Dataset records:
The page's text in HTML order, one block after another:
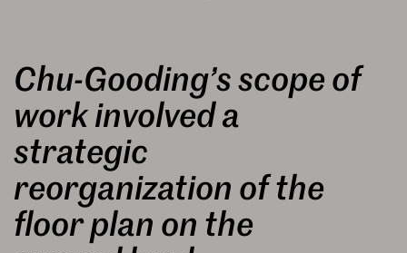
Chu-Gooding’s scope of
work involved a
strategic
reorganization of the
floor plan on the
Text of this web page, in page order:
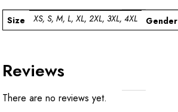
Size XS, S, M, L, XL, 2XL, 3XL, 4XL Gender
Reviews
There are no reviews yet.
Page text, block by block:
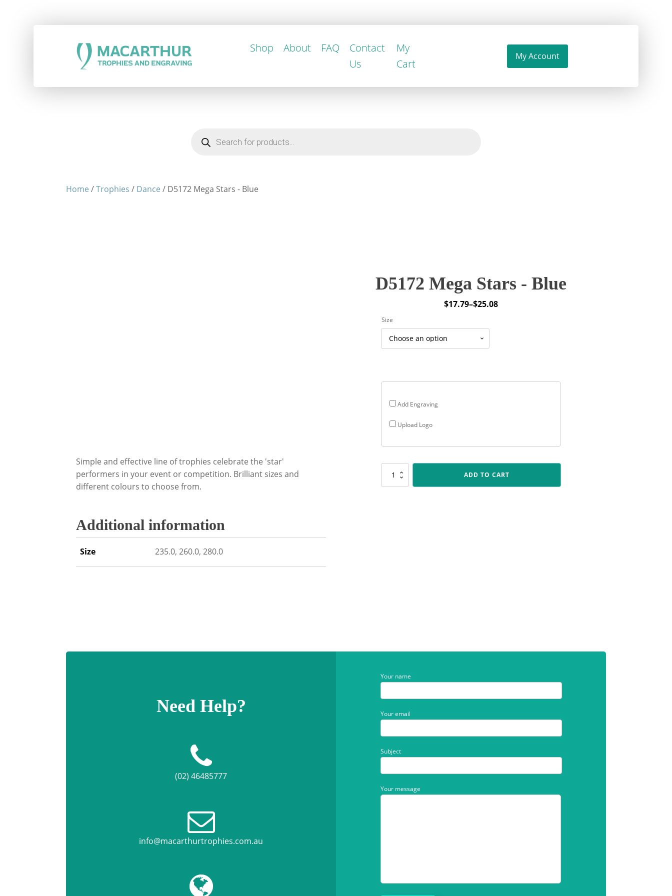
Products
search
Home /Trophies / Dance / D5172 Mega Stars - Blue
Simple and effective line of trophies celebrate the 'star'
performers in your event or competition. Brilliant sizes and
different colours to choose from.
Additional information
Size 235.0, 260.0, 280.0
D5172 Mega Stars - Blue
$17.79–$25.08
Price
$17.79
through
Add Engraving
Upload Logo
Size
D5172
ADD TO CART
Need Help?
(02) 46485777
info@macarthurtrophies.com.au
Your name
Your email
Subject
Your message
Shop About FAQ
Contact
Us
My
Cart
My Account
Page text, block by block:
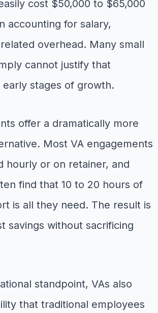
cost $50,000 to $65,000
accounting for salary,
overhead. Many small
cannot justify that
stages of growth.
offer a dramatically more
Most VA engagements
hourly or on retainer, and
find that 10 to 20 hours of
is all they need. The result is
savings without sacrificing
standpoint, VAs also
that traditional employees
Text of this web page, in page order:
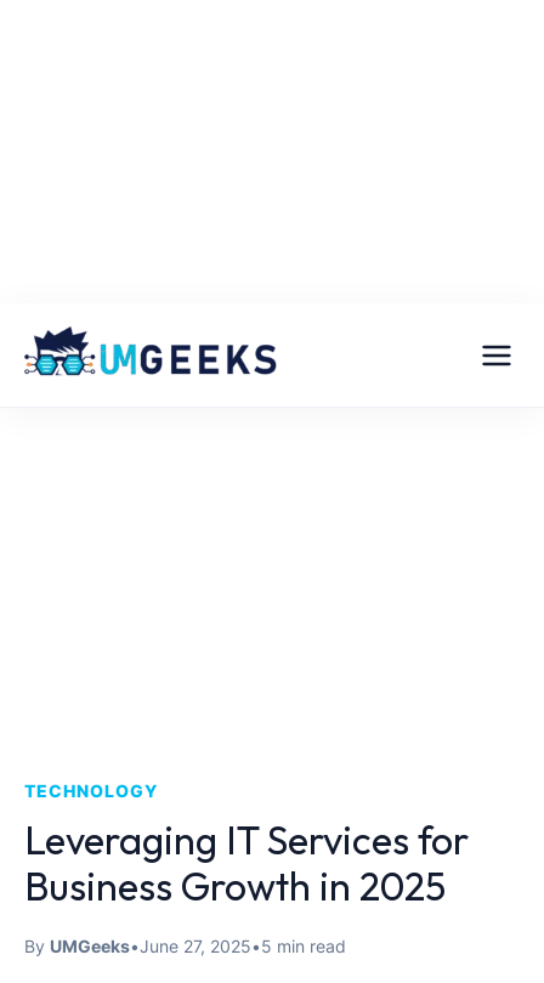
TECHNOLOGY
Leveraging IT Services for
Business Growth in 2025
By UMGeeks•June 27, 2025•5 min read
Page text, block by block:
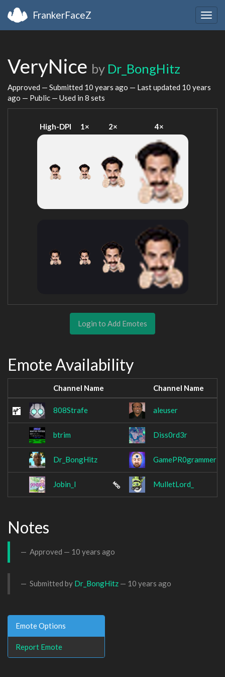
FrankerFaceZ
VeryNice by Dr_BongHitz
Approved — Submitted 10 years ago — Last updated 10 years
ago — Public — Used in 8 sets
High-DPI 1× 2× 4×
Login to Add Emotes
Emote Availability
Channel Name Channel Name
808Strafe aleuser
btrim Diss0rd3r
Dr_BongHitz GamePR0grammer
Jobin_I MulletLord_
Notes
Approved — 10 years ago
Submitted by Dr_BongHitz — 10 years ago
Emote Options
Report Emote
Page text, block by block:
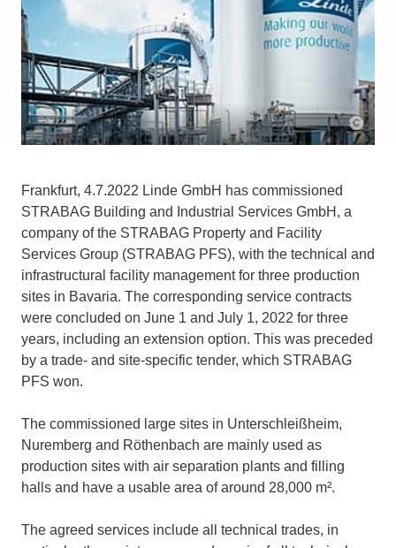
Frankfurt, 4.7.2022 Linde GmbH has commissioned
STRABAG Building and Industrial Services GmbH, a
company of the STRABAG Property and Facility
Services Group (STRABAG PFS), with the technical and
infrastructural facility management for three production
sites in Bavaria. The corresponding service contracts
were concluded on June 1 and July 1, 2022 for three
years, including an extension option. This was preceded
by a trade- and site-specific tender, which STRABAG
PFS won.
The commissioned large sites in Unterschleißheim,
Nuremberg and Röthenbach are mainly used as
production sites with air separation plants and filling
halls and have a usable area of around 28,000 m².
The agreed services include all technical trades, in
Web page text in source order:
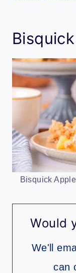
Bisquick
Would
We'll
can
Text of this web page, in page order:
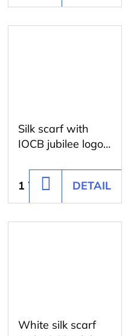
Silk scarf with
IOCB jubilee logo
1 728 KčADD
TO
CART
DETAIL
White silk scarf
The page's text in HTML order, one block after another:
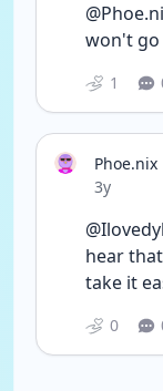
won't go
1
Phoe.nix
Date
3y
hear
take it
0

* EXERCISE DESCRIPTION: Keep every word of the data as it is when you write it out, but drop the pictures.

* YOUR RESPONSE:
The page's text in HTML order, one block after another:
Chu-Gooding’s scope of
work involved a
strategic
reorganization of the
floor plan on the
Text of this web page, in page order:
Size XS, S, M, L, XL, 2XL, 3XL, 4XL Gender
Reviews
There are no reviews yet.
Page text, block by block:
Products
search
Home /Trophies / Dance / D5172 Mega Stars - Blue
Simple and effective line of trophies celebrate the 'star'
performers in your event or competition. Brilliant sizes and
different colours to choose from.
Additional information
Size 235.0, 260.0, 280.0
D5172 Mega Stars - Blue
$17.79–$25.08
Price
$17.79
through
Add Engraving
Upload Logo
Size
D5172
ADD TO CART
Need Help?
(02) 46485777
info@macarthurtrophies.com.au
Your name
Your email
Subject
Your message
Shop About FAQ
Contact
Us
My
Cart
My Account
Page text, block by block:
cost $50,000 to $65,000
accounting for salary,
overhead. Many small
cannot justify that
stages of growth.
offer a dramatically more
Most VA engagements
hourly or on retainer, and
find that 10 to 20 hours of
is all they need. The result is
savings without sacrificing
standpoint, VAs also
that traditional employees
Text of this web page, in page order:
TECHNOLOGY
Leveraging IT Services for
Business Growth in 2025
By UMGeeks•June 27, 2025•5 min read
Page text, block by block:
FrankerFaceZ
VeryNice by Dr_BongHitz
Approved — Submitted 10 years ago — Last updated 10 years
ago — Public — Used in 8 sets
High-DPI 1× 2× 4×
Login to Add Emotes
Emote Availability
Channel Name Channel Name
808Strafe aleuser
btrim Diss0rd3r
Dr_BongHitz GamePR0grammer
Jobin_I MulletLord_
Notes
Approved — 10 years ago
Submitted by Dr_BongHitz — 10 years ago
Emote Options
Report Emote
Page text, block by block:
Frankfurt, 4.7.2022 Linde GmbH has commissioned
STRABAG Building and Industrial Services GmbH, a
company of the STRABAG Property and Facility
Services Group (STRABAG PFS), with the technical and
infrastructural facility management for three production
sites in Bavaria. The corresponding service contracts
were concluded on June 1 and July 1, 2022 for three
years, including an extension option. This was preceded
by a trade- and site-specific tender, which STRABAG
PFS won.
The commissioned large sites in Unterschleißheim,
Nuremberg and Röthenbach are mainly used as
production sites with air separation plants and filling
halls and have a usable area of around 28,000 m².
The agreed services include all technical trades, in
Web page text in source order:
Bisquick
Would
We'll
can
Text of this web page, in page order:
Silk scarf with
IOCB jubilee logo
1 728 KčADD
TO
CART
DETAIL
White silk scarf
The page's text in HTML order, one block after another:
won't go
1
Phoe.nix
Date
3y
hear
take it
0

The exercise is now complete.